• [Records contained in a dataset]
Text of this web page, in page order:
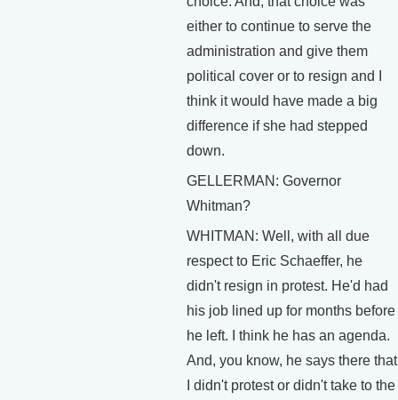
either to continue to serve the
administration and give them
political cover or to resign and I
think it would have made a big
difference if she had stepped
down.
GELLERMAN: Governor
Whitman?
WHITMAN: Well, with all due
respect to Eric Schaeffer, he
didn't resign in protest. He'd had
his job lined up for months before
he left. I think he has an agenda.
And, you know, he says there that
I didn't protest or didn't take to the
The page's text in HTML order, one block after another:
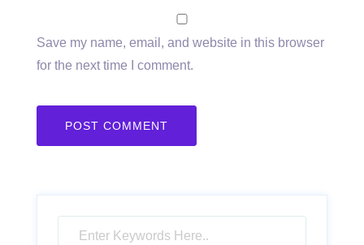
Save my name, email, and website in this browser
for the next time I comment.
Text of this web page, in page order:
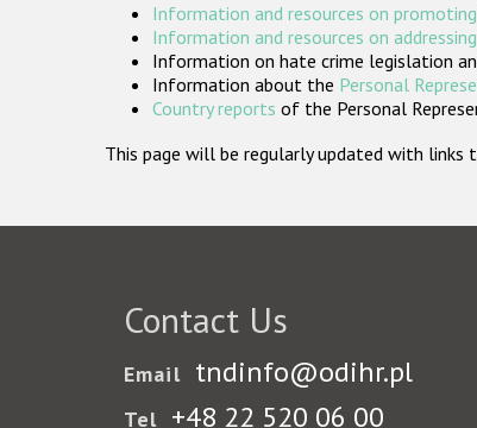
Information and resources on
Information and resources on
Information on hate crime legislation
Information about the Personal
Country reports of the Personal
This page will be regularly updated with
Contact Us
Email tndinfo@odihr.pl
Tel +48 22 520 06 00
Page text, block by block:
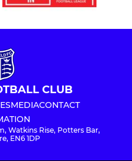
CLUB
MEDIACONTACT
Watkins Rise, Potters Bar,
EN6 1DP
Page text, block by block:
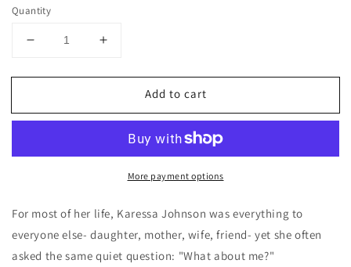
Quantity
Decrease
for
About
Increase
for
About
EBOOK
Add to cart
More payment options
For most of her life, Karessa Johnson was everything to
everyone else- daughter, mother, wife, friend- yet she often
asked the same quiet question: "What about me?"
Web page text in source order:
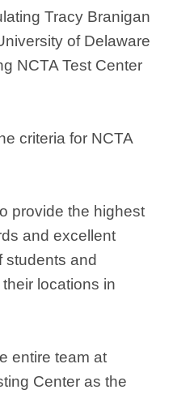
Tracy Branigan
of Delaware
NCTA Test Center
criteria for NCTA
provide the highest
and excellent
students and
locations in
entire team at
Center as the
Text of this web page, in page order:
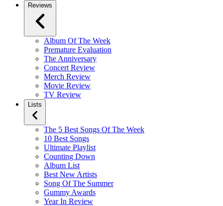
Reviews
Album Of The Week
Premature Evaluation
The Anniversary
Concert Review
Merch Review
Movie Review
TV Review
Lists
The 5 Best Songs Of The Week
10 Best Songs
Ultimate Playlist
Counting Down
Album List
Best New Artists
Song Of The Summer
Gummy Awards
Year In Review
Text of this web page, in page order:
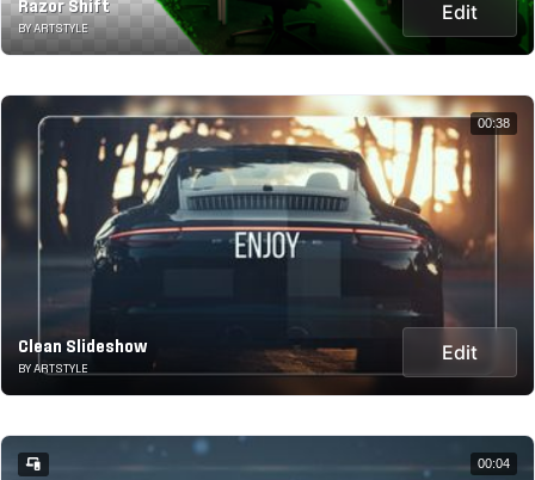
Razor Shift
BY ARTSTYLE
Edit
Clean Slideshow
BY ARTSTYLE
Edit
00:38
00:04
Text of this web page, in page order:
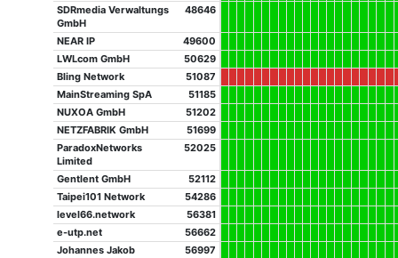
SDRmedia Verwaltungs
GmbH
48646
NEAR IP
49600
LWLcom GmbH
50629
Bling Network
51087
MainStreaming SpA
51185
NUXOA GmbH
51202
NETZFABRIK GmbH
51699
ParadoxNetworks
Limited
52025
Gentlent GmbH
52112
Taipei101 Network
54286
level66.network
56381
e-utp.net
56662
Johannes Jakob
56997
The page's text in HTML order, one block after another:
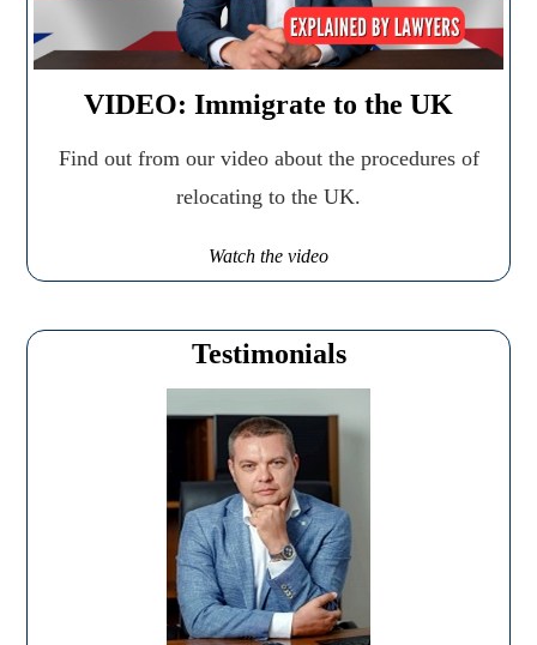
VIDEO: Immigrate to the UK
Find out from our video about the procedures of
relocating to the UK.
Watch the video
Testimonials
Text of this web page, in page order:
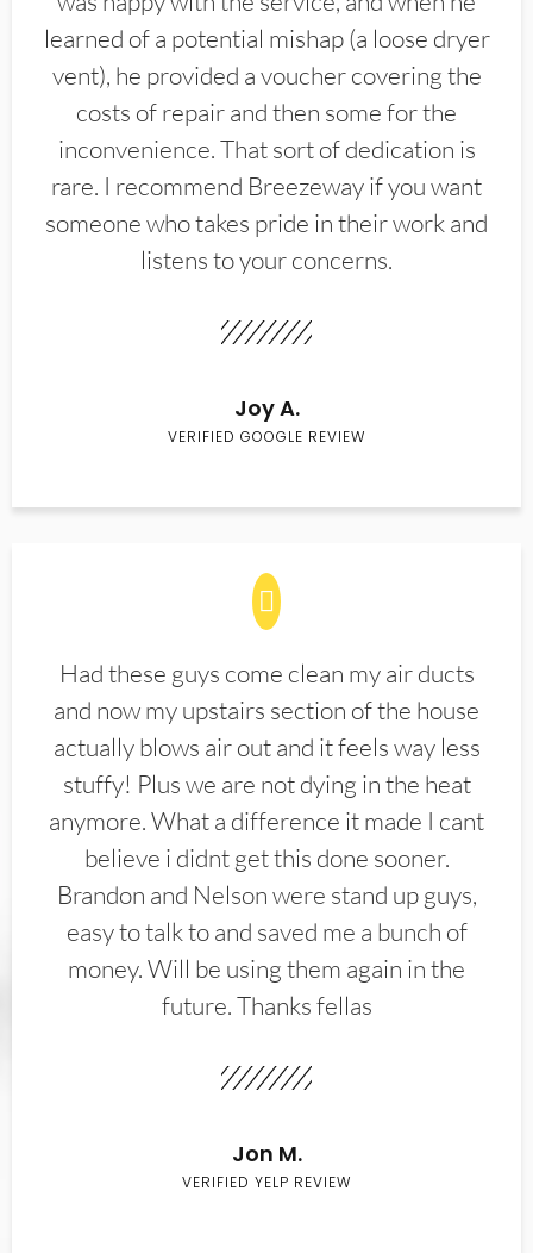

• [TASK TO CARRY OUT] Transcribe every line of the data exactly. No pictures go in the copy.

• [WRITTEN ANSWER]
Text of this web page, in page order:
either to continue to serve the
administration and give them
political cover or to resign and I
think it would have made a big
difference if she had stepped
down.
GELLERMAN: Governor
Whitman?
WHITMAN: Well, with all due
respect to Eric Schaeffer, he
didn't resign in protest. He'd had
his job lined up for months before
he left. I think he has an agenda.
And, you know, he says there that
I didn't protest or didn't take to the
The page's text in HTML order, one block after another:
Save my name, email, and website in this browser
for the next time I comment.
Text of this web page, in page order:
Information and resources on
Information and resources on
Information on hate crime legislation
Information about the Personal
Country reports of the Personal
This page will be regularly updated with
Contact Us
Email tndinfo@odihr.pl
Tel +48 22 520 06 00
Page text, block by block:
CLUB
MEDIACONTACT
Watkins Rise, Potters Bar,
EN6 1DP
Page text, block by block:
Quantity
Decrease
for
About
Increase
for
About
EBOOK
Add to cart
More payment options
For most of her life, Karessa Johnson was everything to
everyone else- daughter, mother, wife, friend- yet she often
asked the same quiet question: "What about me?"
Web page text in source order:
Tracy Branigan
of Delaware
NCTA Test Center
criteria for NCTA
provide the highest
and excellent
students and
locations in
entire team at
Center as the
Text of this web page, in page order:
Reviews
Album Of The Week
Premature Evaluation
The Anniversary
Concert Review
Merch Review
Movie Review
TV Review
Lists
The 5 Best Songs Of The Week
10 Best Songs
Ultimate Playlist
Counting Down
Album List
Best New Artists
Song Of The Summer
Gummy Awards
Year In Review
Text of this web page, in page order:
Razor Shift
BY ARTSTYLE
Edit
Clean Slideshow
BY ARTSTYLE
Edit
00:38
00:04
Text of this web page, in page order:
SDRmedia Verwaltungs
GmbH
48646
NEAR IP
49600
LWLcom GmbH
50629
Bling Network
51087
MainStreaming SpA
51185
NUXOA GmbH
51202
NETZFABRIK GmbH
51699
ParadoxNetworks
Limited
52025
Gentlent GmbH
52112
Taipei101 Network
54286
level66.network
56381
e-utp.net
56662
Johannes Jakob
56997
The page's text in HTML order, one block after another:
VIDEO: Immigrate to the UK
Find out from our video about the procedures of
relocating to the UK.
Watch the video
Testimonials
Text of this web page, in page order:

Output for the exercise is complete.